Even though it appears there are plenty of advantages to work delegation, it needs to be done smartly. Every leader should carefully create a list and decide what task to delegate to each individual. This proper planning is crucial for the next stages of work delegation.
How to delegate like a pro? Let’s discuss 6 useful tips
Once we’ve covered the basics of delegation, it’s time we get practical. Perhaps many leaders realize the importance of work delegation, but experience difficulties when it comes to actually doing the work. So without any further ado, let’s discuss 6 useful strategies in terms of delegating.
- Create a list. I’ve mentioned it before, but it’s so important that it needs repetition. Before a leader delegates anything, they first need to sit down and reflect on everything that needs work.
- Sort out the small tasks. They are usually the first in line when it comes to delegation since they often take up a lot of time that can be used by the leader to deal with specialized tasks that need their undivided attention.

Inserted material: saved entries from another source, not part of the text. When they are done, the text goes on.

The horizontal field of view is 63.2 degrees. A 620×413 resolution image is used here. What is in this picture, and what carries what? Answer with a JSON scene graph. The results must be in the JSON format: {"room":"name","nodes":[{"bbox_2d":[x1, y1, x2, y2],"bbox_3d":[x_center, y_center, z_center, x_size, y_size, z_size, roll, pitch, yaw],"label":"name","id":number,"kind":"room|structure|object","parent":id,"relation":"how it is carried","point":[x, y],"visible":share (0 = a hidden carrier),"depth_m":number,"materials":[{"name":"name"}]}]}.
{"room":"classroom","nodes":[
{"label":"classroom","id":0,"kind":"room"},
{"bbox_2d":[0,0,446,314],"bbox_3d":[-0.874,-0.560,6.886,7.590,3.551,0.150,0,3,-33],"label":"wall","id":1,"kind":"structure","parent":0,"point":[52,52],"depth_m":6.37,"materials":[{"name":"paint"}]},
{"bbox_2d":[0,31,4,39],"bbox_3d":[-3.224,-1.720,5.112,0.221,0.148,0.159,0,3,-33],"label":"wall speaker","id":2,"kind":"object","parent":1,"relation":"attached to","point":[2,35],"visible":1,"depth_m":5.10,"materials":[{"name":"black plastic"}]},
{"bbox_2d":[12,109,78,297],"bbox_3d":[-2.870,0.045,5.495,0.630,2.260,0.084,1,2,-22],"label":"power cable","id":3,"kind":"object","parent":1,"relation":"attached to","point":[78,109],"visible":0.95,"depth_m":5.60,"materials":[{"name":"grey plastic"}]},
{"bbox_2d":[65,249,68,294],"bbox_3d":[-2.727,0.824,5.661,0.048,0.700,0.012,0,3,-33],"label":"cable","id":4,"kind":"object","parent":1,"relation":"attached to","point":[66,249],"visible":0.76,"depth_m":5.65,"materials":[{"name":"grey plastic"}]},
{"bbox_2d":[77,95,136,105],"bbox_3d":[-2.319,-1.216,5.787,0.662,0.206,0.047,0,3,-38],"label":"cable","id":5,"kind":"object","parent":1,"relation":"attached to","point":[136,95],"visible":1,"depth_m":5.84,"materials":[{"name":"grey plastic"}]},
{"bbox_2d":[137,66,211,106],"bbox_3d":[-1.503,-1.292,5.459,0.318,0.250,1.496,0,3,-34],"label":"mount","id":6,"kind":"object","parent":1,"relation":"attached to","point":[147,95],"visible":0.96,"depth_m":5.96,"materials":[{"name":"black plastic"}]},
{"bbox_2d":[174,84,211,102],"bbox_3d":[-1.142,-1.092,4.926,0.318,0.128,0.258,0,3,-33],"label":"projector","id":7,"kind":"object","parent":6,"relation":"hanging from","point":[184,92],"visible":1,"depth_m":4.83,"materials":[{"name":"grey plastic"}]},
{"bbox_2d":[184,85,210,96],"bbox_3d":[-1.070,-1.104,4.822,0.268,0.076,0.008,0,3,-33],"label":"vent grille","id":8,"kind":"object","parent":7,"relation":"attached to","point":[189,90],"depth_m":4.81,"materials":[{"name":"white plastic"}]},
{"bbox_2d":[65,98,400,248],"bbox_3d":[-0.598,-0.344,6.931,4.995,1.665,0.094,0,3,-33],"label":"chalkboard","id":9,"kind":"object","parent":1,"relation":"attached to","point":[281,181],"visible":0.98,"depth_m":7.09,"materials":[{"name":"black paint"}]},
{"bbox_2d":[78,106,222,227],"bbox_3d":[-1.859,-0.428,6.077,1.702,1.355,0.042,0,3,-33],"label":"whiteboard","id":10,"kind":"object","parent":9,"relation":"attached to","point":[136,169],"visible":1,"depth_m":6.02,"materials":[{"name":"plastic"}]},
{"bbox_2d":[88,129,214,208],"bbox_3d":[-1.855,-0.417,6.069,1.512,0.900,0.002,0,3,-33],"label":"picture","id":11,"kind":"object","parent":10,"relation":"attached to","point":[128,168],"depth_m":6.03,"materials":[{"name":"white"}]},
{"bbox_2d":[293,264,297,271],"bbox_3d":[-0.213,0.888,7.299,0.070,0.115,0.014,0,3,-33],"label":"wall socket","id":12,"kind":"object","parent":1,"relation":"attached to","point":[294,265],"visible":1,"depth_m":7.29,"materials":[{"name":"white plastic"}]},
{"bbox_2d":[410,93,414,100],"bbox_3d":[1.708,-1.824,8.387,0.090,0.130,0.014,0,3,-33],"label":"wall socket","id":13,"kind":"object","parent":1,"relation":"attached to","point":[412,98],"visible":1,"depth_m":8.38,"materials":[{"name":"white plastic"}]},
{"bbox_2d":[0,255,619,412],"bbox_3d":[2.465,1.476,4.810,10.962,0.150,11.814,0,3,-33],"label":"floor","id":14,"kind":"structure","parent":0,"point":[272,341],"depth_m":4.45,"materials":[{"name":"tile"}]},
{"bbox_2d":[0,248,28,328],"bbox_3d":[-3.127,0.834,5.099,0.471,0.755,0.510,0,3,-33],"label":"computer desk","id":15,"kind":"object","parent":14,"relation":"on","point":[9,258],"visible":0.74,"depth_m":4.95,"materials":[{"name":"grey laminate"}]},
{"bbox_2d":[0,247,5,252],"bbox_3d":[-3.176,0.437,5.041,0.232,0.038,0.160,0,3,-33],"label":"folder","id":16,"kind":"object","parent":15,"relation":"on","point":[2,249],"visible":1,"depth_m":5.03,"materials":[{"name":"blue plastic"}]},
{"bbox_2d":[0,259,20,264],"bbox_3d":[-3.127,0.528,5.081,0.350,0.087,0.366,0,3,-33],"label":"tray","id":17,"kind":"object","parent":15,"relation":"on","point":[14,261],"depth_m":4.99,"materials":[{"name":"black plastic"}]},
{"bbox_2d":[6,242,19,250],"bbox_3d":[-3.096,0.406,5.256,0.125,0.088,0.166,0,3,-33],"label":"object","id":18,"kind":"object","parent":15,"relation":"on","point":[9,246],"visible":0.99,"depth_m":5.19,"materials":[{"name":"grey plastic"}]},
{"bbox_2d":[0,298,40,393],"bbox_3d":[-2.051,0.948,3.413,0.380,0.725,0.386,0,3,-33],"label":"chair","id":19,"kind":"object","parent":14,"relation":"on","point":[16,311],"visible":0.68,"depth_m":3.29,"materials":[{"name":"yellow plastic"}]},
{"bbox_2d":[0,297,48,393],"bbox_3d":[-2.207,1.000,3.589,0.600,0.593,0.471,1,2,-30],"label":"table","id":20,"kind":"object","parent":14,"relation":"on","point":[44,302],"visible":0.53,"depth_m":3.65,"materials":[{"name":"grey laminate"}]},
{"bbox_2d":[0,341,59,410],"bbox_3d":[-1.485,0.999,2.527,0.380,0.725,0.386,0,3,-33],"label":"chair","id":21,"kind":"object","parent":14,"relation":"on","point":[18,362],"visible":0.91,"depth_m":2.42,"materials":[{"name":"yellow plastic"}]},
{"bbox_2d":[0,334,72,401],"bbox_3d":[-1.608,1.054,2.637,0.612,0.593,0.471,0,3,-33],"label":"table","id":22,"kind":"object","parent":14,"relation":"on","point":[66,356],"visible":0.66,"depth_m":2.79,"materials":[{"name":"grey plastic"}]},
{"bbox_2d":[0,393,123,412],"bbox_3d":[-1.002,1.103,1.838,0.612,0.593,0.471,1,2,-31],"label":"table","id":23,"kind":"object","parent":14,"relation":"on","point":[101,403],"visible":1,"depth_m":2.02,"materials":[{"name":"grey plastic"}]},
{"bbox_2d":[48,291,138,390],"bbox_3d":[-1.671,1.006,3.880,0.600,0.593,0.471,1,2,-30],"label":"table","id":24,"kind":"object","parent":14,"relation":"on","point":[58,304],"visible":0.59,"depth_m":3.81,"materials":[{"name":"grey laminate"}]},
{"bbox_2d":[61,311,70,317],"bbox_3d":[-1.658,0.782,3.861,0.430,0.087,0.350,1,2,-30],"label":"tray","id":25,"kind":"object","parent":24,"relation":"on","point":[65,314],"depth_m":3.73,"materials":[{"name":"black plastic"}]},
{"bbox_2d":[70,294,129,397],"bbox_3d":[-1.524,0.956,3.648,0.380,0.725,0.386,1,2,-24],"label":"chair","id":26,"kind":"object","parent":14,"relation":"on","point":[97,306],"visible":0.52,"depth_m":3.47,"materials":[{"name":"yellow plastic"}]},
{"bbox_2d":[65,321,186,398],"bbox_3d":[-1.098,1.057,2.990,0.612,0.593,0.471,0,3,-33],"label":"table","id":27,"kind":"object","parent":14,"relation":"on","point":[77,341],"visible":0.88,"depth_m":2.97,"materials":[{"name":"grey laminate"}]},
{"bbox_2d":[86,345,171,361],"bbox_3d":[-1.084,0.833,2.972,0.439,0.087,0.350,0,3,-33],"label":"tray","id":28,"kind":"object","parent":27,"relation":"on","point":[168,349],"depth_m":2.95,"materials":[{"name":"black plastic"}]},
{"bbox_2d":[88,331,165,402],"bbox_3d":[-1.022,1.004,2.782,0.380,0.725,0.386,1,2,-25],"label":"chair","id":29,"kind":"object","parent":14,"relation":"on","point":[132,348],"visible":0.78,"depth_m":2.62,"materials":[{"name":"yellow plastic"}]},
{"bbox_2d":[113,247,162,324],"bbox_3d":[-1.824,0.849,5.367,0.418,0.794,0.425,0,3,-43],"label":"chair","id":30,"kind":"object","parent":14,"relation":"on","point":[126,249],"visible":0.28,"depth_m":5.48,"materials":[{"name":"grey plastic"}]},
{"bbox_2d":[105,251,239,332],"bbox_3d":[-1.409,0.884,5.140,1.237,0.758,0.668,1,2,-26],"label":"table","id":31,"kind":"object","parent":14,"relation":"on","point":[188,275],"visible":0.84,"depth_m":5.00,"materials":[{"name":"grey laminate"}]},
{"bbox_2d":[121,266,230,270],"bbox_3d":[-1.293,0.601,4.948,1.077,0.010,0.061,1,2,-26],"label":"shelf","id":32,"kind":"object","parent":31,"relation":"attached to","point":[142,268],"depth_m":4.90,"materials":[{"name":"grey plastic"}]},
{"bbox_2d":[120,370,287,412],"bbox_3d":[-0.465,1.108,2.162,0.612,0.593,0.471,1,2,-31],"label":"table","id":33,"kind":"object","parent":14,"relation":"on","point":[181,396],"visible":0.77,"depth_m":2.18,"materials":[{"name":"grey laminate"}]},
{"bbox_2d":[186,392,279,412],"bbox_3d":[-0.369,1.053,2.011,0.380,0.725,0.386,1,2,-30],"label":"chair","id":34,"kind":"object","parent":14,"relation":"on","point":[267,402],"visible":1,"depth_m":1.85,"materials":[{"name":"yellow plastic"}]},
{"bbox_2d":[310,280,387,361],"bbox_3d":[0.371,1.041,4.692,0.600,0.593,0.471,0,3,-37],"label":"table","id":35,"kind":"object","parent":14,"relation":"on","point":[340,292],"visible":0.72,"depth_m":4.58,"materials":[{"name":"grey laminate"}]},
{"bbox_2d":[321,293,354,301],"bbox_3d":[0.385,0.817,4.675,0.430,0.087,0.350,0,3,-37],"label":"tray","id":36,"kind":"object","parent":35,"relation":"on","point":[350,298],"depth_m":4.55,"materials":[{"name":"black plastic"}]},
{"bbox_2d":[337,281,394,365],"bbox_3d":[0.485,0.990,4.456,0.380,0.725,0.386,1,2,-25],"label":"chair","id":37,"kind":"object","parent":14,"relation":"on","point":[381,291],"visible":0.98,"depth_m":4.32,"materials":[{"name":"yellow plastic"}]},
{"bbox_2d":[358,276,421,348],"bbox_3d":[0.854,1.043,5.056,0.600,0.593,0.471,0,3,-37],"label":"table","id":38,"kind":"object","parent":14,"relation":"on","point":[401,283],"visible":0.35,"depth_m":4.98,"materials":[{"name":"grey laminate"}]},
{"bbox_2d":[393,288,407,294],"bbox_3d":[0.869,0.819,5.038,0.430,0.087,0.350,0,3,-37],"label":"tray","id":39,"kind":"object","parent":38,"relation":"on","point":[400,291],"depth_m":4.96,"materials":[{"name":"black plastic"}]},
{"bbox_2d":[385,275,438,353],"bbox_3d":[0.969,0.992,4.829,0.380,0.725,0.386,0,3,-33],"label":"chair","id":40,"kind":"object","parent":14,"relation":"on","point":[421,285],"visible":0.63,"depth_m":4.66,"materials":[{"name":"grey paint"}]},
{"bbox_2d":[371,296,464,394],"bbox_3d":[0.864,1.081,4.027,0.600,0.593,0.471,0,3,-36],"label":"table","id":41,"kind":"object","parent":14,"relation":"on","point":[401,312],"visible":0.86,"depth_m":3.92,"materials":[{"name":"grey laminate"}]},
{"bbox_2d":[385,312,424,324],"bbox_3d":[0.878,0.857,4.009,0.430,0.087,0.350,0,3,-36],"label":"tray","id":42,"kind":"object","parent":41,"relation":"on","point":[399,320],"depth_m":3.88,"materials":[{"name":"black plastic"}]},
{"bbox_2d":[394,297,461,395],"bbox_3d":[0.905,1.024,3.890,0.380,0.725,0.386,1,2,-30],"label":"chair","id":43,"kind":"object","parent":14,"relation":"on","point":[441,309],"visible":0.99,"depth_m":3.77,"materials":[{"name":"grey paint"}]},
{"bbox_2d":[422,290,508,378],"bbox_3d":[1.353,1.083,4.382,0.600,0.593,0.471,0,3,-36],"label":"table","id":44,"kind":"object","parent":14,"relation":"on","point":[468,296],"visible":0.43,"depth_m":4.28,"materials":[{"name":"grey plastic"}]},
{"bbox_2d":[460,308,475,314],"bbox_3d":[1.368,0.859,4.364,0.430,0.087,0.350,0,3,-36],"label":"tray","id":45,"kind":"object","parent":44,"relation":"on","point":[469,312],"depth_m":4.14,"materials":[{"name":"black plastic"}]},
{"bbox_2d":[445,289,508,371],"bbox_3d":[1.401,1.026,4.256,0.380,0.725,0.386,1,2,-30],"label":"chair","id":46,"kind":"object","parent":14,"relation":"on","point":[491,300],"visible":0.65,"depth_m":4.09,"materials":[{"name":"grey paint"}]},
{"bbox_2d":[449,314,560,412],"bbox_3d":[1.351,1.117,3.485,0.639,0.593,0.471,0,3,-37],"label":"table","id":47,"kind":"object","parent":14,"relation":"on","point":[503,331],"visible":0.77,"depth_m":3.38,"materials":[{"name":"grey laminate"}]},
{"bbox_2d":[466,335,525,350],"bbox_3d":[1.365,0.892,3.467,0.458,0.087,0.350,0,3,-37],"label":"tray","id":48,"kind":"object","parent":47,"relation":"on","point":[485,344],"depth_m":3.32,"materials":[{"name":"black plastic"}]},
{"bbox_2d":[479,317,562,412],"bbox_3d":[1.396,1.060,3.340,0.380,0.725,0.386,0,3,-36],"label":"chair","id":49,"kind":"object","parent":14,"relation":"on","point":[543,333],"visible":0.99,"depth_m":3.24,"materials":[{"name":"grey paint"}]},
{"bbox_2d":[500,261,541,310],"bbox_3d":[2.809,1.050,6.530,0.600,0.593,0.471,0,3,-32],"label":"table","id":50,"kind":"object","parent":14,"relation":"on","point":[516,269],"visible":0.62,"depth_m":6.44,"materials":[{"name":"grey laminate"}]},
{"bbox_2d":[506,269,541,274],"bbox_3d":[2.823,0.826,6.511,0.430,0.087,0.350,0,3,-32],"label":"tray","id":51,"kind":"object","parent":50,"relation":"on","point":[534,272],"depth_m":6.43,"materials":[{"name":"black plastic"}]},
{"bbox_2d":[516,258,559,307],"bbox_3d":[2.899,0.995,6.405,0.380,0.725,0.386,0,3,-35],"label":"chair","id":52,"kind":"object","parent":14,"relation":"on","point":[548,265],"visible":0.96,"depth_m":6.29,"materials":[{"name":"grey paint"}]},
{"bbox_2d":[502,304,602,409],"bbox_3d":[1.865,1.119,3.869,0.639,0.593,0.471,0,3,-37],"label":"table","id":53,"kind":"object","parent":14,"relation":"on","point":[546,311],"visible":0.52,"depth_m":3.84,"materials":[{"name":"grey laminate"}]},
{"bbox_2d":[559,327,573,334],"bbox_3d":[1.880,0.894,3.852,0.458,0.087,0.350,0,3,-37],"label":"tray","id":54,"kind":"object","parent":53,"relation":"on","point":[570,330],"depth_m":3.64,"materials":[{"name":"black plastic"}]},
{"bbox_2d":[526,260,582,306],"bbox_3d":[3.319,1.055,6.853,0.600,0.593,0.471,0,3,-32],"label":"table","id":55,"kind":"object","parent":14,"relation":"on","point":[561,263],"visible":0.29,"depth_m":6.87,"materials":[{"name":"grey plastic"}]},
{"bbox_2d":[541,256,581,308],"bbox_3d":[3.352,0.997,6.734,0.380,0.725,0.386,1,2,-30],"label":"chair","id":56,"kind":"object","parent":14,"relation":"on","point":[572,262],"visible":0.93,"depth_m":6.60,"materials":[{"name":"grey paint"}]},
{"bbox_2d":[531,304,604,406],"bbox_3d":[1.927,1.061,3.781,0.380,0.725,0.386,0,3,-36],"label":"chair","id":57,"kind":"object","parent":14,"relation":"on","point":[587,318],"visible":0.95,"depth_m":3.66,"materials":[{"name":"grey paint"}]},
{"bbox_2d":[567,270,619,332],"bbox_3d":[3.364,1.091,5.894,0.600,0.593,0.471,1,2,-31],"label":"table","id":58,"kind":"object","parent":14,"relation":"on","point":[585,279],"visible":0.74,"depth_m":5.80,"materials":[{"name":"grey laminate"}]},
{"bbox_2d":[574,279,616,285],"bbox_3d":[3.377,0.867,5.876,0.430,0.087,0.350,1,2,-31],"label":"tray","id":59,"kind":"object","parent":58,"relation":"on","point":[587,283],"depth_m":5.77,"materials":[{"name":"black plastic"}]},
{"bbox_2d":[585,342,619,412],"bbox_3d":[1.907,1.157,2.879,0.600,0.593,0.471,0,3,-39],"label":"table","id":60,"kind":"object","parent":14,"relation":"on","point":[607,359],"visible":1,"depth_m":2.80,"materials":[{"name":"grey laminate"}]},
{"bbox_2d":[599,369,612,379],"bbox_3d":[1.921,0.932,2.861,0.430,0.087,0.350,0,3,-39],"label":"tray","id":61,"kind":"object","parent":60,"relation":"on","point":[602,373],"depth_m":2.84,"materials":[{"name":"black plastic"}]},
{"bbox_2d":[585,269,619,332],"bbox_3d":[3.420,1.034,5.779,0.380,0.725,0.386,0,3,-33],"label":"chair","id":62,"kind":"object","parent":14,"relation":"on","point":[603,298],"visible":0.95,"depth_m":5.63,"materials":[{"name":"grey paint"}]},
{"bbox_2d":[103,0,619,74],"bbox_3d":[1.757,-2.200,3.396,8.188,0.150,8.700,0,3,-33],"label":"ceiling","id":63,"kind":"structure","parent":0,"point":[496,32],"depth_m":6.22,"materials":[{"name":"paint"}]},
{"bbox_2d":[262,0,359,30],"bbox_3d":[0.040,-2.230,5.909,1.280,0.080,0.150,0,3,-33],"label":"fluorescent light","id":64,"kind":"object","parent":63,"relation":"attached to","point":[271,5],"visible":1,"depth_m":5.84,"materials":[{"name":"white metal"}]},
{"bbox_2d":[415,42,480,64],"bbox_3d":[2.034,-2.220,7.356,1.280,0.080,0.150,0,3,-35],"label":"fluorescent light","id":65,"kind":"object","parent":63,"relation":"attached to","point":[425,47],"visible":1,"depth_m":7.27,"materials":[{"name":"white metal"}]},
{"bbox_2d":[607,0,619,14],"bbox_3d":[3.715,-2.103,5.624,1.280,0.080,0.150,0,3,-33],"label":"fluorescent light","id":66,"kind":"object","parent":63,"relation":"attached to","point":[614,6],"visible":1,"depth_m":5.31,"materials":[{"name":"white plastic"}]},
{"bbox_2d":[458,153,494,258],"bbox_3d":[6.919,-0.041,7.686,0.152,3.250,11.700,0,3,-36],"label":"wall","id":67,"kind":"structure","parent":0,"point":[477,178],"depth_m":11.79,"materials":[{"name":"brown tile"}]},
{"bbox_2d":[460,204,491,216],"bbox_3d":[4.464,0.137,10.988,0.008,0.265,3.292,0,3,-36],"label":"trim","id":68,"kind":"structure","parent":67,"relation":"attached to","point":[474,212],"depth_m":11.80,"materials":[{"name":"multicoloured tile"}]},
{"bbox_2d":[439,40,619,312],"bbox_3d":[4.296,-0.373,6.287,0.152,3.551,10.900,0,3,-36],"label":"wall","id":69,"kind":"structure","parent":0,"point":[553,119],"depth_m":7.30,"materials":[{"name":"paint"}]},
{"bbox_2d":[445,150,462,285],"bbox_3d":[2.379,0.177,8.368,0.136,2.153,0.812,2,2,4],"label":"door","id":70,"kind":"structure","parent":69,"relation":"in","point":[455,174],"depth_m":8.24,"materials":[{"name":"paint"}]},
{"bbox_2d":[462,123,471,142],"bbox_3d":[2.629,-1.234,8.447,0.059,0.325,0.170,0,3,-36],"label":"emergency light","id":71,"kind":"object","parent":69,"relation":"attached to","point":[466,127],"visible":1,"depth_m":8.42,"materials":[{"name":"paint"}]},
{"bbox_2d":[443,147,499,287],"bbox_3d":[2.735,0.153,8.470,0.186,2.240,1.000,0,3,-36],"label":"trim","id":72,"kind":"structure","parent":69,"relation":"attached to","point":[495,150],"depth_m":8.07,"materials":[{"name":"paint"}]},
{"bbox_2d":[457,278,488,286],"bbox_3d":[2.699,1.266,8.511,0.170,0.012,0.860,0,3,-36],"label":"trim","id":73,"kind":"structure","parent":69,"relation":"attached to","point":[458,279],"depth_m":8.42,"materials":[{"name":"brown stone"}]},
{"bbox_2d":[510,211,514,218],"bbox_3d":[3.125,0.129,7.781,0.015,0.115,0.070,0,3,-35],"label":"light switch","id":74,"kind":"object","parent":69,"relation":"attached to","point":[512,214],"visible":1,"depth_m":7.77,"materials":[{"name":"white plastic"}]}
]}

- Choose wisely when picking who shall take on a certain task. When the leader finally comes up with what tasks they can delegate, they need to choose the best and most suitable employees for the job. At this stage, this is crucial since the incorrect distribution of tasks may lead to complications, delays, or even more time.
- Always check the employees’ availability. Work delegation should always be a two-way street — a leader should avoid delegating tasks without first checking the employees’ wishes and availability. This also strengthens the team bond and allows the leader to make even better and wiser decisions.

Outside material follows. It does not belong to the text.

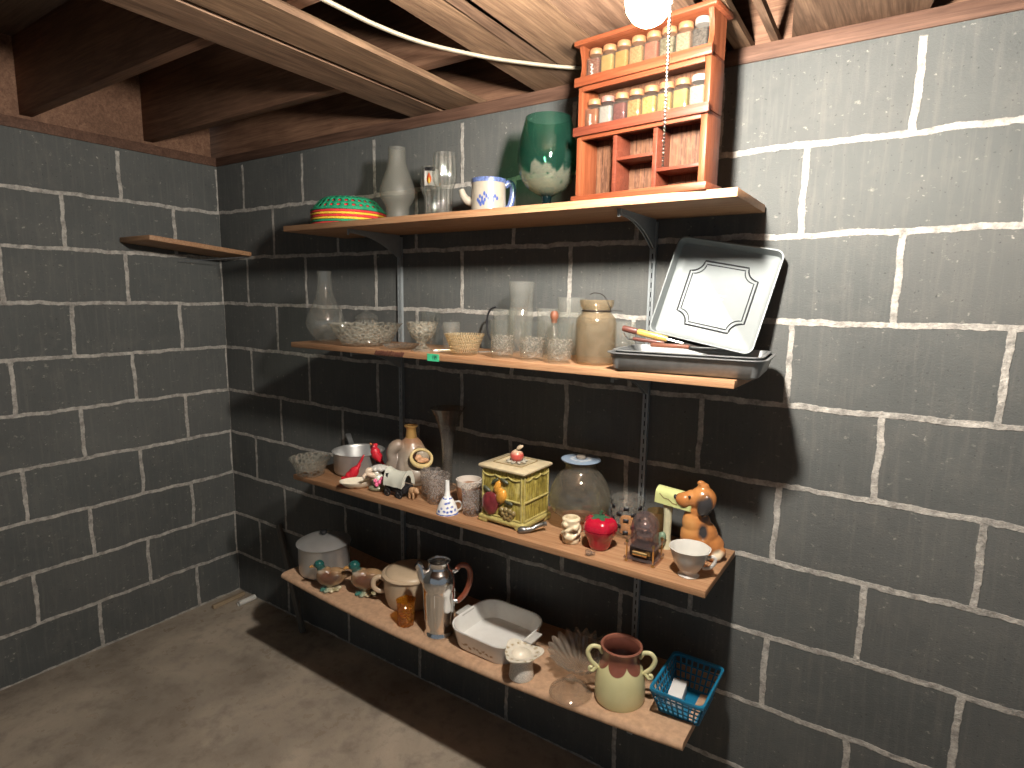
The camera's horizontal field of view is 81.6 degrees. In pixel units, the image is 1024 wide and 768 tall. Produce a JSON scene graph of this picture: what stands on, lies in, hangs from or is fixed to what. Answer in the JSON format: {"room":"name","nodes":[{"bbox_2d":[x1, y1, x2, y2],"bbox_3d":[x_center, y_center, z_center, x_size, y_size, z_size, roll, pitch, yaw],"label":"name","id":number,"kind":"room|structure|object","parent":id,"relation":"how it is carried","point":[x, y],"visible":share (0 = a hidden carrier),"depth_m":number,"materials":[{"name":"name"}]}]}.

- Be specific with thorough guidelines. When delegating, a leader should not expect their employees to be capable of doing anything right from scratch without additional and thorough instructions. Delegate the task, then provide some extra information and be always there for additional advice and know-how.
- Appreciate the help. A leader should see delegation as it is — help from their employees at the right moment, thanks to their capabilities and skills. Essentially, this should result in positive feedback, making room for future raises and promotions.
I hope this article has managed to provide some useful insights on delegation and why it’s incredibly important both for the leader as well as the team.
Working together is by far the best practice when it comes to team performance — along with team building activities, any leader should turn to task delegation to further strengthen the bond between themselves and the team members.